Generating grid shell pattern from a Kangaroo mesh result

Hey everyone! I am a student who is interested in designing self supporting grid shell structures and I have a few questions regarding generating grid shell pattern from a kangaroo simulation mesh result.

At the moment, my usual workflow involves first creating a nurb surface then using a plugin called Bowerbird to find their asymptotic or principal curves. Specifically for asymptotic curve, since it doesn’t involve rotation on the x plane, meaning that the material building the structure could be straight lamella, saving material and well… being cool… In the case of Bowerbird, the plugin takes in a nurb surface then returns its respective requested curve on a specified point on the surface.

diagramm.jpg (1439×753) (
Bowerbird - Grasshopper (
Reference image (792×1100) (

However, recently I started exploring into structures that are more complex. Specifically, I am interested in generating a lamella pattern coming from a relaxation simulation in Kangaroo with multiple openings like the above (photo from the internet). Since the output would be a mesh instead of a NURB surface, the plugin Bowerbird as a result could not be used. I am therefore wondering: Is it possible to generate a grid shell pattern from a mesh surface?
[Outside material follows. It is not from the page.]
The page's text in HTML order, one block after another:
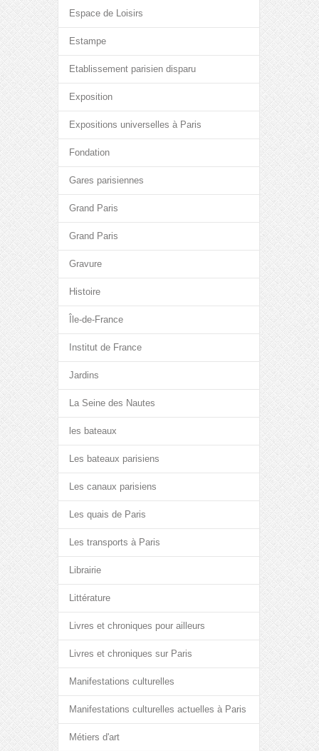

While I believe that grid shell are best generated if they come from a mathematically defined surface but what if someone wants to build a grid shell coming more from the sculpting/ simulation side? My current solution involves extracting points on the mesh and then generate a nurb surface from it. However, due to the structure’s complex nature with multiple openings, it doesnt seem that feasible.

I understand that this would be a broad discussion but my guess is this is not a new topic.

Thank you very much and for whatever reasons images could not be uploaded. Apologies regarding that!

Hi @fovis

Since you talk about the asymptotic lines I’m guessing you are trying to do something like in this thread:

There are some examples there which give you the asymptotic curves directly from the relaxation.